Given the benefits that AgNPs provide, such as their high SPR across a broad spectrum [39], low cost, and environmentally friendly production, it was intended in this work to exploit the SPR of AgNPs that can be formed via a redox process with RS for its detection in the presence of gelatin as a capping agent for the in situ formed AgNPs.
2. Experimental
2.1. Materials
Silver nitrate, gelatin, maltose, starch, tris(hydroxymethyl)aminomethane, nitric acid, α-amylase from porcine pancreas, and 3,5-dinitrosalicylic acid (DNS) were purchased from Sigma-Aldrich (Saint Louis, MO, USA) and then used as obtained. Watermelon, apple, and honey juice samples were purchased from local market, Jeddah, KSA.
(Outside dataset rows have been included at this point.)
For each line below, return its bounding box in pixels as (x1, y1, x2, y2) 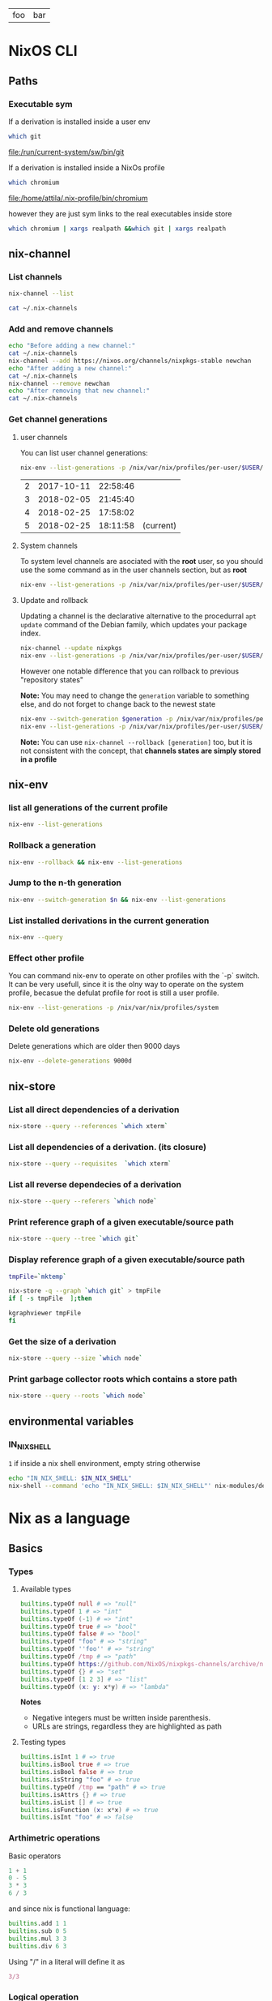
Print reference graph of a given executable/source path (8, 1216, 235, 1228)
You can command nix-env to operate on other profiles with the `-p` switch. (8, 971, 261, 981)
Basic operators (8, 1851, 62, 1861)
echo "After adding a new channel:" (8, 364, 132, 372)
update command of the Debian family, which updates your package (19, 620, 248, 630)
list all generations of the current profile (8, 802, 168, 814)
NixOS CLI (8, 42, 79, 60)
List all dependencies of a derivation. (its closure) (8, 1141, 206, 1152)

2.2. Effect of Gelatin-Silver Reagent Ratio
To determine the gelatin-silver nitrate ratio for effective color formation, the gelatin-silver nitrate reagent was prepared in 10 mL distilled water at a ratio weight by weight (for example, 100 mg/100 mg for 1:1 ratio) 1:1, 2:1, 1:3, 1:2, and 2:2. The conditions at which the best chemical treatment yield obtained was 1:3 gelatin-silver nitrate. A 1 mL of reaction mixture contained 250 µL maltose (0.1 mM), 250 µL Tris–HNO3 buffer PH 8.5 (0.2 M) (prepared by 0.2 M of tris(hydroxymethyl)aminomethane then adjust PH by dilute HNO3 to the appropriate PH), and 500 µL gelatin-silver reagent. The reaction mixture was incubated for 10 min at 90 °C in a boiling water bath before cooling then the absorbance was recorded at 434 nm. The recorded optical density (OD) at 434 nm was used to determine the relative OD (%).
where ODmax is the maximum OD and ODx is OD for a sample with OD less than the maximum OD.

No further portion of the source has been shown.